Mayor Bill de Blasio launched his third major effort in four years to stem the city’s homelessness crisis Tuesday, announcing plans to spend $100 million a year on friendlier shelters to bring New York’s most desperate in the streets and subways.

“This is all about reaching people and connecting with them deeply,” de Blasio said in announcing the plan at a church near Washington Square Park. “It has not happened on the scale it needs to.”

De Blasio promised his latest plan will end homelessness on the streets and in the subways underneath within five years, but officials acknowledged that key details are still being hammered out.

New York City estimates 3,600 people currently sleep outdoors at night across the five boroughs — half of whom are chronically homeless, while the rest are transient.

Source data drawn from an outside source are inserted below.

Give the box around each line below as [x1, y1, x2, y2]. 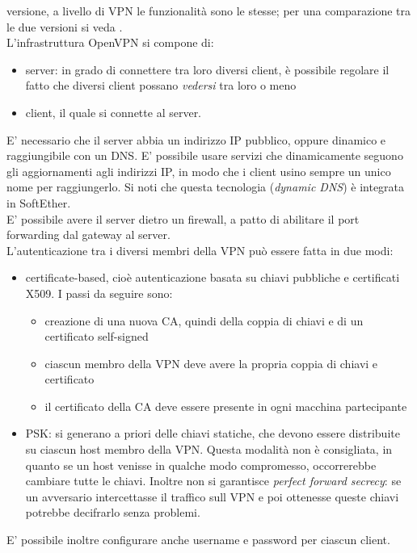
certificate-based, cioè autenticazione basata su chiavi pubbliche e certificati [25, 269, 400, 286]
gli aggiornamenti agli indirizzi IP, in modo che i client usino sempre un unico [6, 162, 391, 179]
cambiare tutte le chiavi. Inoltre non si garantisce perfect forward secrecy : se [25, 472, 402, 489]
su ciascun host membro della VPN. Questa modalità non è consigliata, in [25, 441, 393, 458]
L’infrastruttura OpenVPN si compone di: [6, 34, 214, 51]
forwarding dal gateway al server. [6, 226, 171, 243]
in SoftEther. [6, 194, 71, 211]
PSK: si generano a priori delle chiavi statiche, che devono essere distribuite [25, 425, 400, 442]
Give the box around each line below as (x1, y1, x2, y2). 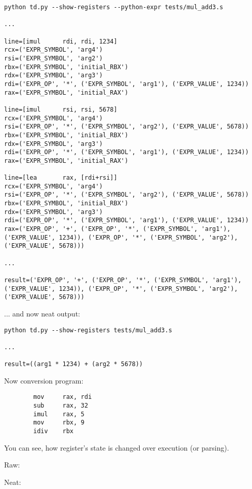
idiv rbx (33, 428, 74, 435)
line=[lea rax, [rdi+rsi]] (4, 174, 117, 182)
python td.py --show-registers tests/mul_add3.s (4, 326, 172, 334)
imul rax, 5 (33, 410, 85, 418)
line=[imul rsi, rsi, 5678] (4, 105, 117, 113)
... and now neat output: (4, 308, 80, 318)
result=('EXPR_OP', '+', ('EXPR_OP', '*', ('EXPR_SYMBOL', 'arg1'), (4, 277, 242, 284)
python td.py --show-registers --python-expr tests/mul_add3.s (4, 4, 223, 11)
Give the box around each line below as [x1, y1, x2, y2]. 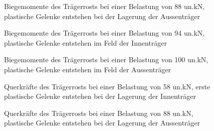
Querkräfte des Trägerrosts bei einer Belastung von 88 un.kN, [4, 107, 193, 118]
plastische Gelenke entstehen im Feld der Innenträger [4, 37, 167, 48]
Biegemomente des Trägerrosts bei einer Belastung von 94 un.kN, [4, 28, 205, 38]
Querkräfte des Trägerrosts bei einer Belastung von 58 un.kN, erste [4, 81, 210, 91]
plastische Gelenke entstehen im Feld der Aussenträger [4, 64, 171, 74]
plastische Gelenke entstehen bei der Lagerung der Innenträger [4, 91, 196, 101]
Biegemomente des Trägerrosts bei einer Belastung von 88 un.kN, [4, 1, 205, 11]
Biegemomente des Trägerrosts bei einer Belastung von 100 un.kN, [4, 54, 208, 65]
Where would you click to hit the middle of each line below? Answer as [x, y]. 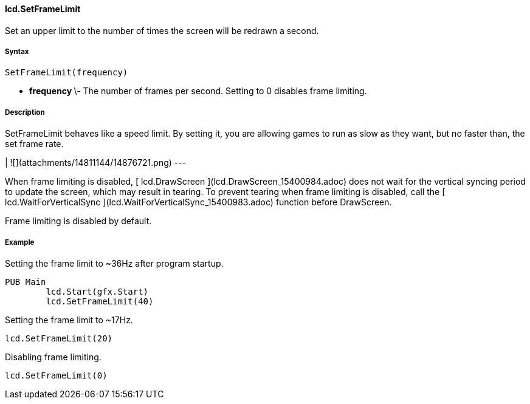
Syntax [17, 52]
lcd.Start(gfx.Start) [97, 291]
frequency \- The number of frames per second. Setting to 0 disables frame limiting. [198, 91]
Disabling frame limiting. [53, 357]
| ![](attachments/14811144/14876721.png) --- [96, 163]
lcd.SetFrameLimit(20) [59, 338]
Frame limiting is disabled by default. [78, 221]
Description [25, 112]
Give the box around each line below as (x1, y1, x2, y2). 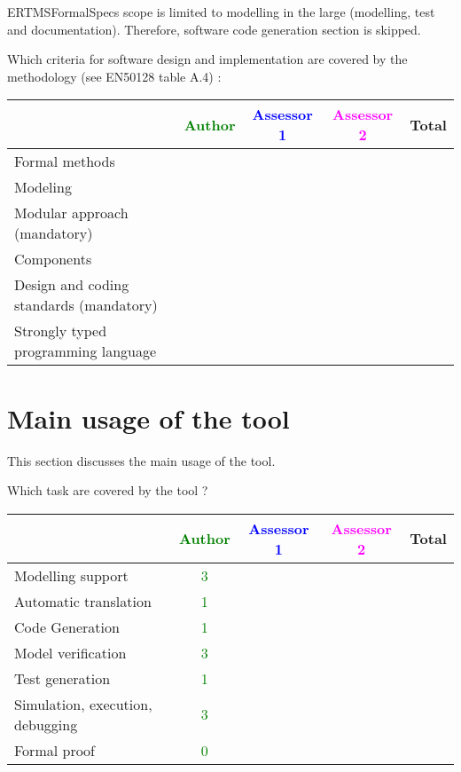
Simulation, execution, (14, 693, 152, 714)
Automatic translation (14, 590, 152, 611)
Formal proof (14, 739, 96, 760)
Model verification (14, 642, 127, 663)
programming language (14, 341, 157, 362)
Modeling (14, 177, 72, 198)
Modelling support (14, 564, 129, 586)
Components (14, 248, 92, 270)
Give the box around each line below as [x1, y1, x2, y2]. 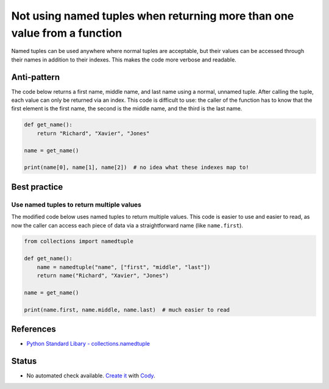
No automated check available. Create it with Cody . [26, 372, 155, 379]
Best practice [11, 182, 63, 192]
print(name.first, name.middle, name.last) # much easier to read [24, 306, 230, 313]
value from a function [11, 26, 122, 40]
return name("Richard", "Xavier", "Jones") [37, 272, 169, 279]
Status [11, 355, 37, 366]
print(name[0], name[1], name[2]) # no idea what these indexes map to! [24, 164, 249, 171]
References [11, 324, 56, 335]
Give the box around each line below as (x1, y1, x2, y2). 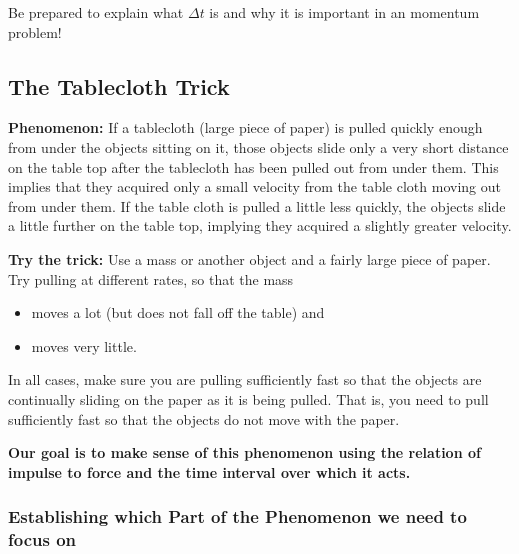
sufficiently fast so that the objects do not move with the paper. (8, 408, 400, 429)
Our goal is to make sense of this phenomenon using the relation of (8, 442, 481, 463)
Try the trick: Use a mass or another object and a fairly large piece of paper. (8, 248, 491, 269)
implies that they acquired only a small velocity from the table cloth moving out (8, 176, 501, 197)
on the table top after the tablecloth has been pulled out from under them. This (8, 156, 499, 177)
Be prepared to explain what (8, 2, 184, 22)
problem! (8, 21, 62, 42)
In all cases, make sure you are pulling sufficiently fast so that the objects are (8, 369, 482, 390)
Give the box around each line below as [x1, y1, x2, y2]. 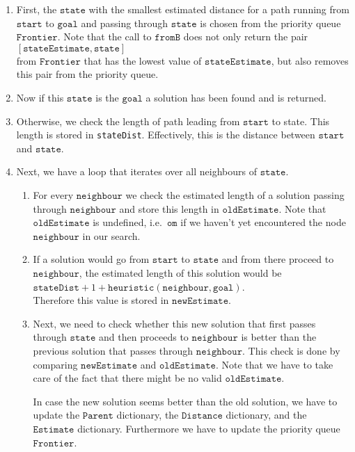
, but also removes [271, 53, 349, 67]
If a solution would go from [33, 252, 150, 266]
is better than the [241, 330, 317, 344]
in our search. [82, 228, 141, 243]
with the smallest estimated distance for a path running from [88, 2, 349, 16]
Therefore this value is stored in [33, 293, 169, 307]
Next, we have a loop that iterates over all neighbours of [16, 164, 257, 179]
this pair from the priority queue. [16, 67, 159, 81]
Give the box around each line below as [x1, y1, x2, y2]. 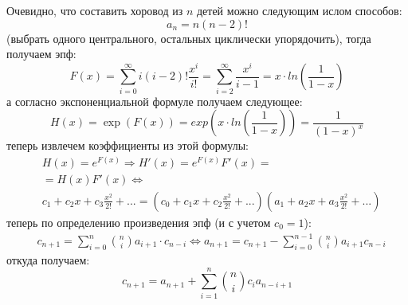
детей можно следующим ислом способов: [196, 2, 402, 18]
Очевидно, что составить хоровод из [6, 2, 183, 18]
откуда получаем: [6, 251, 90, 268]
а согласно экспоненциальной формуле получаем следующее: [6, 92, 303, 109]
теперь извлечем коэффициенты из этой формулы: [6, 137, 249, 154]
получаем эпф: [6, 45, 76, 62]
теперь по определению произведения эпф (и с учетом [6, 213, 271, 230]
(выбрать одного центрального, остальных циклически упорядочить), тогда [6, 29, 371, 46]
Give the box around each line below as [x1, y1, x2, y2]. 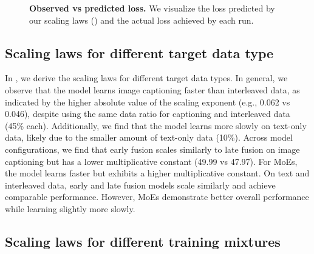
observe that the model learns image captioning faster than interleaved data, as [5, 83, 300, 96]
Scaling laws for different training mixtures [5, 232, 281, 250]
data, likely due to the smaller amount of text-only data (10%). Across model [5, 131, 293, 144]
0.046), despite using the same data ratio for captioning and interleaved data [5, 107, 290, 120]
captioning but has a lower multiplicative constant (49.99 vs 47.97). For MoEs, [5, 155, 298, 167]
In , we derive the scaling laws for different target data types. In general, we [5, 72, 288, 84]
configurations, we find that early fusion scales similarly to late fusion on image [5, 142, 300, 155]
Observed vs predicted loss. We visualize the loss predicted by [29, 2, 275, 14]
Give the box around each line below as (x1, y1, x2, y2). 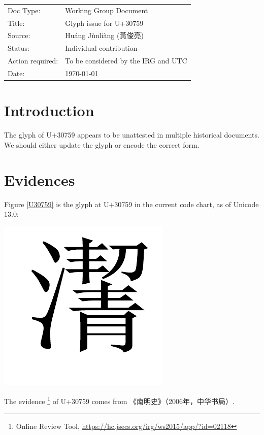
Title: (8, 17, 25, 28)
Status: (8, 43, 29, 53)
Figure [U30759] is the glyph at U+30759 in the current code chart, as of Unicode (4, 198, 259, 209)
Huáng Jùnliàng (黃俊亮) (65, 30, 144, 41)
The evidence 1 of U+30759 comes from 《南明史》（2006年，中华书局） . (4, 394, 235, 406)
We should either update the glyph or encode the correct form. (4, 139, 200, 150)
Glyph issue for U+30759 (65, 17, 144, 28)
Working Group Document (65, 5, 148, 15)
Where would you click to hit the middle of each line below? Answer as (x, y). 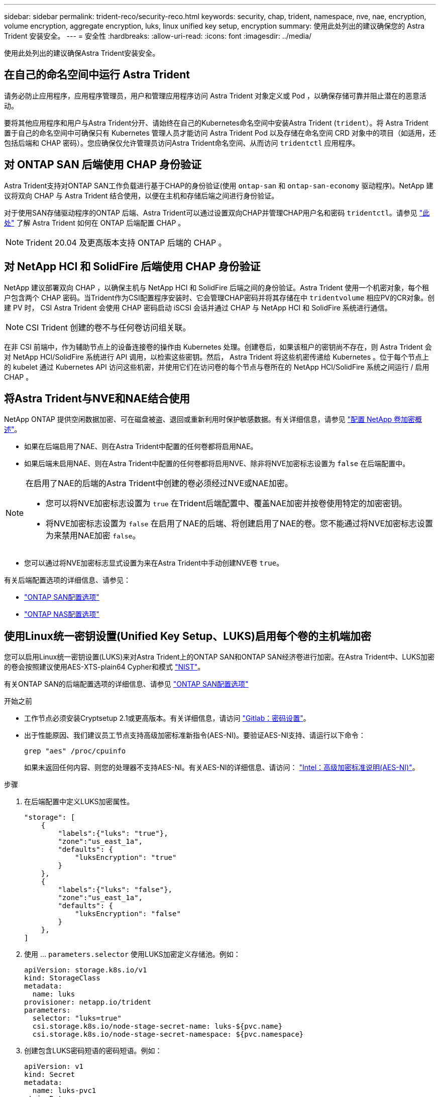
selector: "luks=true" (77, 1018)
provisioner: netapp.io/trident (88, 1002)
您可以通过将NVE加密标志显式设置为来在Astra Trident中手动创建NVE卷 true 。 (154, 563)
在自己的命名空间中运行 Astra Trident (97, 75)
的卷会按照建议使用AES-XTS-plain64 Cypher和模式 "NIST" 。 (104, 667)
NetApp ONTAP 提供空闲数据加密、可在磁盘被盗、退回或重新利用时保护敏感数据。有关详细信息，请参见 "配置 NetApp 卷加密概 (213, 419)
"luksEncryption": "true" (126, 858)
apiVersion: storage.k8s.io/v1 (86, 970)
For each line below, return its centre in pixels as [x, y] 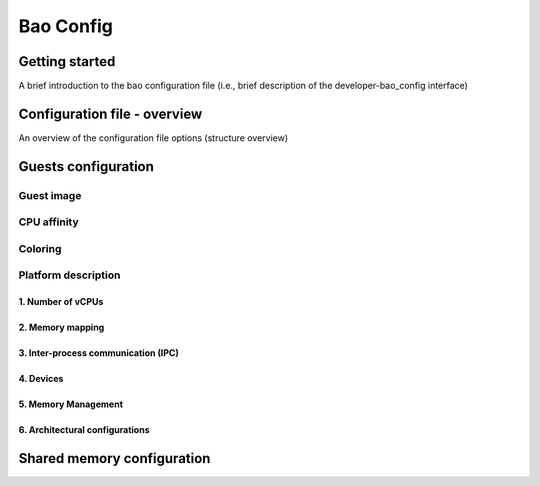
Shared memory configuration [114, 458]
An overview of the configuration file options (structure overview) [153, 137]
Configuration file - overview [110, 113]
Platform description [69, 275]
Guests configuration [86, 166]
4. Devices [41, 379]
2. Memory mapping [61, 327]
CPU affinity [48, 222]
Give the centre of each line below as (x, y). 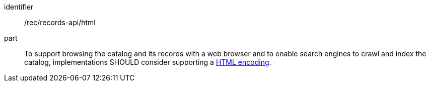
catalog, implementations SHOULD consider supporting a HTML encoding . (148, 62)
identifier (19, 7)
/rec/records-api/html (60, 22)
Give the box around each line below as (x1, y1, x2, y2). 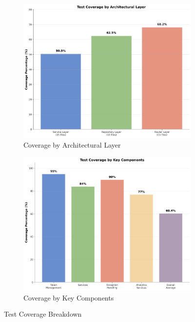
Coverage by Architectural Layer (23, 140, 121, 150)
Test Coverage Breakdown (4, 309, 82, 319)
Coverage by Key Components (23, 292, 114, 302)

Hizzoner’s latest plan calls for getting those 1,800 New Yorkers off the streets by enticing them with new beds in ‘safe haven’ shelters, which offer more privacy and fewer rules than the usual dormitory set-up in the city’s much-maligned shelter system.

People in the ‘safe haven’ buildings get individual units to sleep, unlike the typical dormitory setup found in larger city shelters. And they ditch usual requirements like curfew in a bid to keep the hardened homeless in the system and receiving services — all in an effort to help them transition back to a more stable style of living.

De Blasio said Tuesday the city plans to add another 1,000 beds for ‘safe haven’ beds for the chronically homeless to its current total of 1,800. However, officials said Tuesday morning they only had 350 of those new units in the works.

Hizzoner and Cardinal Timothy Dolan announced later that Catholic Charities would commit five buildings towards the effort, but City Hall could not provide a total for the number of beds that would yield.

Additionally, City Hall says it will find 1,000 apartments to provide permanent housing for street homeless, though officials admitted they have yet to locate the units for the initiative.

The city’s struggles to find housing for homeless New Yorkers led it to establish an initiative that helps those with steady incomes relocate to more affordable neighborhoods, or even leave the city for cheaper rents. Newark, Jersey City and other towns across the Hudson River have sued New York City in federal court to shut the program down.

It’s the third major housing initiative de Blasio’s administration has announced in the last four years as it’s struggled to get a handle New York’s decade-old homelessness crisis.

All told, almost 60,000 New Yorkers — 59,997 — are calling the city’s traditional shelters home during the December holiday season, though that’s down slightly from the 60,924 during the same time period in 2018 and 60,593 in 2017.

City Hall announced in 2015 it would use its massive program to keep apartments in rent regulation to set aside 15,000 units for homeless New Yorkers over the next fifteen years.

In 2017, de Blasio announced plans to build 90 new shelters in neighborhoods around the city to keep homeless New Yorkers closer to jobs and families.

Just 30 of those shelters have been opened, while 30 are still in the planning or construction stages — and face potential legal challenges and neighborhood protests. The remaining one-third still haven’t left the drawing board.

But de Blasio responded peevishly when pressed about why this new proposal would finally turn the tide.

“I think that fact that we have as many Safe Haven beds as we have now affirms this can be done. The fact that 2,450 people are off the streets affirms it,” de Blasio tartly responded. “You either want to believe that we can solve the problem or you don’t.”

He added: “So this is what I say to all the Doubting Thomases, you could keep doing what we we’ve done for years and years and years and if somehow that satisfies you, God bless you.”